Below, locate the line that contains "Give the centre". Repeat exactly from that line to the line that contains "stress response and apoptosis.", inclusive, leaving out the pictures.

BEGIN Data provided

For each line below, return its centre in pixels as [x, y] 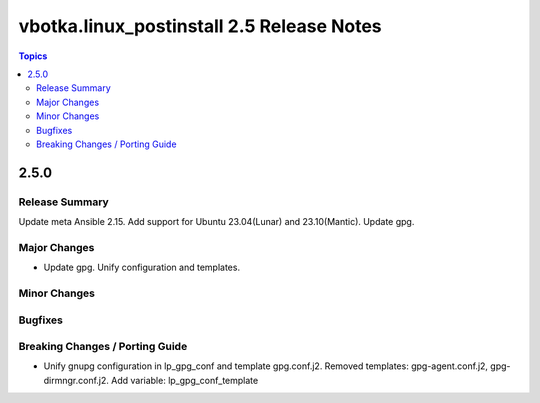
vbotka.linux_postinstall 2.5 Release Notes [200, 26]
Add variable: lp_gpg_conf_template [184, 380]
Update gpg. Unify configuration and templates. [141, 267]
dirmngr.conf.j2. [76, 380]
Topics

END Data provided
BEGIN Data provided

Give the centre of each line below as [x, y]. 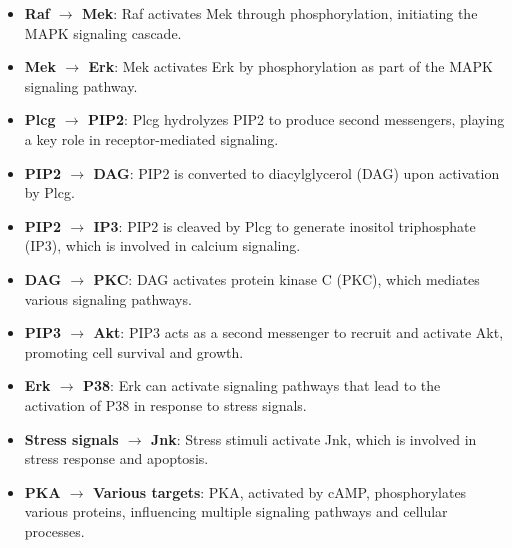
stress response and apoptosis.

END Data provided

Response to the task>
Give the centre of each line below as [x, y]. 
stress response and apoptosis.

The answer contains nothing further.